An investigation into a birth at the center last August turned up evidence that the midwives weren’t truthful about the seriousness of some medical problems.
In that case, a patient had greenish vaginal discharge and labored for about 48 hours. Jerusha Goodwin told the woman, “If we have to transport (you to the hospital), tell the paramedics that labor started at 3 p.m.,” the board said. The woman’s water actually broke at 1:30 a.m., and she had started pushing about 10 a.m.
That baby was delivered “limp, unresponsive and pale,” with a low heart rate.
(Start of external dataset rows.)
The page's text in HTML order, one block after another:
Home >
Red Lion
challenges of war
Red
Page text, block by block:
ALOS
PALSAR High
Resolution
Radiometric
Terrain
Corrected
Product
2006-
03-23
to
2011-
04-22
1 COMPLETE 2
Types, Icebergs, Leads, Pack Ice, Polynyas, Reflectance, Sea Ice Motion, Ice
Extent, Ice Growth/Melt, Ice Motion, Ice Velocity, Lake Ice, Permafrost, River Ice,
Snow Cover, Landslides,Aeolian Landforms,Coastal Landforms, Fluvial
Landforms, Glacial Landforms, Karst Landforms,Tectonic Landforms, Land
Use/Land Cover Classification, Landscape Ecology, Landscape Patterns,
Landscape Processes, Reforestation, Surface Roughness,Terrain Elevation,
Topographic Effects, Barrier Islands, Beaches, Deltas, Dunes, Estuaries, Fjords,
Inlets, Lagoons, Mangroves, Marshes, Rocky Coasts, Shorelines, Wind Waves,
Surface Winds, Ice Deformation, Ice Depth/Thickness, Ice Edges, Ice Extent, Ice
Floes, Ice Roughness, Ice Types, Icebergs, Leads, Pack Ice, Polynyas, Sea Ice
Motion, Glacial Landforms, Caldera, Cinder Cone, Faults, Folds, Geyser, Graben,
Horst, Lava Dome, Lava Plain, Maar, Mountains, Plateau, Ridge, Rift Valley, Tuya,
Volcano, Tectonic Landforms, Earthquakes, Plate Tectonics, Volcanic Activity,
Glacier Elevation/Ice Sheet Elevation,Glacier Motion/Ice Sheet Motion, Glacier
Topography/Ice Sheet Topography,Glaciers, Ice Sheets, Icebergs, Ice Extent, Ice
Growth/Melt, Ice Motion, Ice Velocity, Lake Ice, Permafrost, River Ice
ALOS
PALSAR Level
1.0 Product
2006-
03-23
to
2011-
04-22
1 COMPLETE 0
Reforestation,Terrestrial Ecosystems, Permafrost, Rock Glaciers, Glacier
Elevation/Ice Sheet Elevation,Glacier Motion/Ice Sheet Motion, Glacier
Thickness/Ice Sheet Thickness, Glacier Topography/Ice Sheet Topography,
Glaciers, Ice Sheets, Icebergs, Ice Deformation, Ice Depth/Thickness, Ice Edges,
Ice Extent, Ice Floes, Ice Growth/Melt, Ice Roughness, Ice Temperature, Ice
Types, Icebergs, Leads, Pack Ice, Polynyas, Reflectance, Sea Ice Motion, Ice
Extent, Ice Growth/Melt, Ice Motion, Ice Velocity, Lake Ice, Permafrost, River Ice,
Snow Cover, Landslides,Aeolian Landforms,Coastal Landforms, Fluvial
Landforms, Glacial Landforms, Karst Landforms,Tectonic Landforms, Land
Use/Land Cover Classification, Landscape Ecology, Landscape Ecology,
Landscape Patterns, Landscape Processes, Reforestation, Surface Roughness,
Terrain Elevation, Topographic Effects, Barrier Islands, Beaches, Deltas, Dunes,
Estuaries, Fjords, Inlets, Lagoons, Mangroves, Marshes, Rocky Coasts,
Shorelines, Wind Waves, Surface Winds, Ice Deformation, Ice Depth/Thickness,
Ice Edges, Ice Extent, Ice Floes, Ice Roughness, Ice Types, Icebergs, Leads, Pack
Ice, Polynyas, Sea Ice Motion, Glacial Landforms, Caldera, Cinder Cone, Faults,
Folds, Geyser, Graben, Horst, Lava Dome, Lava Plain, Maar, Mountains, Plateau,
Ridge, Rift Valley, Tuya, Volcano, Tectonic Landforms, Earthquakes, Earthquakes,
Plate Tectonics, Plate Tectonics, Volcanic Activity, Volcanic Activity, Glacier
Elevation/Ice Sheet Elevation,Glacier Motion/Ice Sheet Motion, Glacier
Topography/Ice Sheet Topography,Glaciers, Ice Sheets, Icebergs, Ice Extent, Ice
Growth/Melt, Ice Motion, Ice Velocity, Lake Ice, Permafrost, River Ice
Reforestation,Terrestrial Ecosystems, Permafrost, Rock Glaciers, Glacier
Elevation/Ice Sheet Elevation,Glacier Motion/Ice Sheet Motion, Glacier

When paramedics arrived, they noticed that the baby was placed on a table in a way that blocked his airway. Jerusha Goodwin was trying to breathe air into the baby but wasn’t doing it properly, the paramedics said.
A doctor at the hospital where the baby was taken “opined that Jerusha Goodwin did not accurately report” the baby’s condition.
She faxed medical records to the hospital at 4:32 p.m. on Aug. 12 — about an hour after the baby died.
SETTLEMENT AND POLICE INVESTIGATION
The Goodwins agreed to a $5 million settlement in April with a couple who sued after their baby suffered brain damage. But payment was in doubt because the Goodwins did not carry malpractice insurance.
Meridian police said in July that they forwarded their criminal investigation into one baby’s death to Ada County prosecutors.
A message left by the Statesman at The Baby Place — recently renamed New Beginnings Baby Place — during office hours Wednesday was not returned.
Both Goodwins can appeal the Board of Midwifery’s ban in District Court.